▸ What to produce:
Each line below must be set down exactly; omit any image you find.

▸ Supplied records:
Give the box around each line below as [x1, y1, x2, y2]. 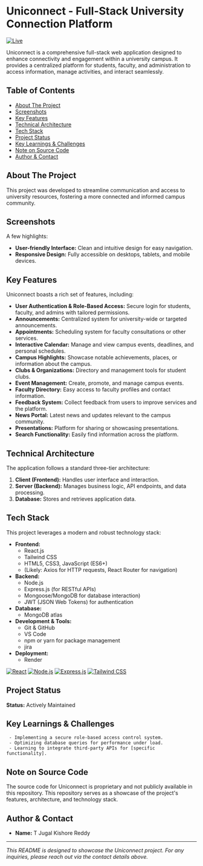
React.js [24, 547, 44, 554]
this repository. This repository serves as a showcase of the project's [6, 789, 178, 797]
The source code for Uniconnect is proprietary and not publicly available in [6, 783, 193, 791]
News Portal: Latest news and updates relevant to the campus [14, 412, 171, 419]
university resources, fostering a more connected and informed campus [6, 193, 185, 200]
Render [24, 656, 42, 663]
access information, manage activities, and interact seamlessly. [6, 68, 164, 75]
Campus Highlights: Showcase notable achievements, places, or [14, 354, 178, 361]

▸ Exercise response:
Give the box around each line below as [x1, y1, x2, y2]. 
React.js [24, 547, 44, 554]
this repository. This repository serves as a showcase of the project's [6, 789, 178, 797]
The source code for Uniconnect is proprietary and not publicly available in [6, 783, 193, 791]
News Portal: Latest news and updates relevant to the campus [14, 412, 171, 419]
university resources, fostering a more connected and informed campus [6, 193, 185, 200]
Render [24, 656, 42, 663]
access information, manage activities, and interact seamlessly. [6, 68, 164, 75]
Campus Highlights: Showcase notable achievements, places, or [14, 354, 178, 361]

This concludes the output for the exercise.